First off, congrats on your new endeavor!
You can do a few things, there are a handful of companies on this site that manufacturer woven or heat transfer labels. Usually in low numbers for a fair price. You can cut the Hanes label off and sew your own woven labels on, or heat transfer your labels on. I have seen allot of companies who sell in high end boutiques in L.A and N.Y that cut labels off of shirts from companies like, Continental, American Apparel, Royal Apparel and others; and sew or screen print there own labels on. This is not looked down upon and can save you allot of money on ordering blanks.

Hope this helps.
Chris
Hangar Six Co.


barron said:


> So I have a t-shirt concept in mind.
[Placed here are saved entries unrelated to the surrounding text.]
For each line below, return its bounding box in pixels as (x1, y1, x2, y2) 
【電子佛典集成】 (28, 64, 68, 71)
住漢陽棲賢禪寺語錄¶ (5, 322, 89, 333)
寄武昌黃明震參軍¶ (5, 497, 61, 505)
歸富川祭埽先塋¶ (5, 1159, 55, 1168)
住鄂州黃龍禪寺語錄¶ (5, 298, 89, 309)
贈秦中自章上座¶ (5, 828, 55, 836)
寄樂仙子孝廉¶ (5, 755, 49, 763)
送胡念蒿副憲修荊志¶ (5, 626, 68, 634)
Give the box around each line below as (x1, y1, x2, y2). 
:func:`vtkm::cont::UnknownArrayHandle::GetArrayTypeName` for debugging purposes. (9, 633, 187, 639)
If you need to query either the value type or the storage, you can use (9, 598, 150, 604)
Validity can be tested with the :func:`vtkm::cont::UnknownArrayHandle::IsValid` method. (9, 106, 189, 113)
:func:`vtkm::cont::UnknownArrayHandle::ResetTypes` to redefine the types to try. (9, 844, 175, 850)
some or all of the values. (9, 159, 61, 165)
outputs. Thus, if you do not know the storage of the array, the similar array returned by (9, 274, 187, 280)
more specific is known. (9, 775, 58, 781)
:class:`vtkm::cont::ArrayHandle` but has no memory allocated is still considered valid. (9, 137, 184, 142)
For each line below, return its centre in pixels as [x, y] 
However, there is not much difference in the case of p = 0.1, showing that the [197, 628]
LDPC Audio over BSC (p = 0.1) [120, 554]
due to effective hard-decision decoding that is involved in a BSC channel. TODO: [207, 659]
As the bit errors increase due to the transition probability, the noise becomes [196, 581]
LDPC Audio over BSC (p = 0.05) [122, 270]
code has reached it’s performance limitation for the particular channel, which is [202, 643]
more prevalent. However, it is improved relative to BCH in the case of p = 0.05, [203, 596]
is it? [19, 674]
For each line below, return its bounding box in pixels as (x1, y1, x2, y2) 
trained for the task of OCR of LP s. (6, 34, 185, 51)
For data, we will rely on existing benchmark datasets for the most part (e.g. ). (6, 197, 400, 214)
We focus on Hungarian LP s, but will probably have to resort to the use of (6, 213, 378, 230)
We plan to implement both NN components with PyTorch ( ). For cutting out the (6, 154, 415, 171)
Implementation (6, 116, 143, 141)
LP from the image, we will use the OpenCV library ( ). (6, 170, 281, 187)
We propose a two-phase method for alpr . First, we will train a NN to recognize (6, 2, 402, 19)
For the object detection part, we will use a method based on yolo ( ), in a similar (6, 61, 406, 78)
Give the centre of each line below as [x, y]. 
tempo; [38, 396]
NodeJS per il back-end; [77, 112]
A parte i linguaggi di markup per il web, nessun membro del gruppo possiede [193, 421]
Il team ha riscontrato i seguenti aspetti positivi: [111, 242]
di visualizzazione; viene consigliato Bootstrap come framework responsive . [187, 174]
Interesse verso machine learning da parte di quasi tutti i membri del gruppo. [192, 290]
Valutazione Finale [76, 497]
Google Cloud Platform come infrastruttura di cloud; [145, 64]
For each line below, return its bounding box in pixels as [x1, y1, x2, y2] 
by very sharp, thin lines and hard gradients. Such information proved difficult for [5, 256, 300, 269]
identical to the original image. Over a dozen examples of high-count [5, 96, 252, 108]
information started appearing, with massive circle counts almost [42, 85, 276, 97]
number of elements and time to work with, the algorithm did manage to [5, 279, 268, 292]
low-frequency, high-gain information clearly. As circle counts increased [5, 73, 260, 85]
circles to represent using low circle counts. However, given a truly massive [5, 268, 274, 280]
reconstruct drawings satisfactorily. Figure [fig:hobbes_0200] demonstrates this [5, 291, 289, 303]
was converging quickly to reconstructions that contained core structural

A concern I have is that I dont want to start up my concept with "xyz clothing" logos printed on the t's and a Hanes tag on the inside. It's my endeavor to build a brand of clothing from the very start so how do I get my company tag in (or on) the shirts??


----------



## barron (Mar 14, 2008)

hey Chris,
thanks for the in put. I'm in the bay area are you in so cal??


----------



## HANGARSIXCO (Dec 28, 2007)

Yes we are, good old L.A 
Any help needed just let us know.

Chris 
Hangar Six Co.



barron said:


> hey Chris,
> thanks for the in put. I'm in the bay area are you in so cal??


----------



## sonambulo (Sep 22, 2007)

some companies like article 1 and tultex have tearaway labels which would be a lot cleaner and tagless threads prints custom labels


----------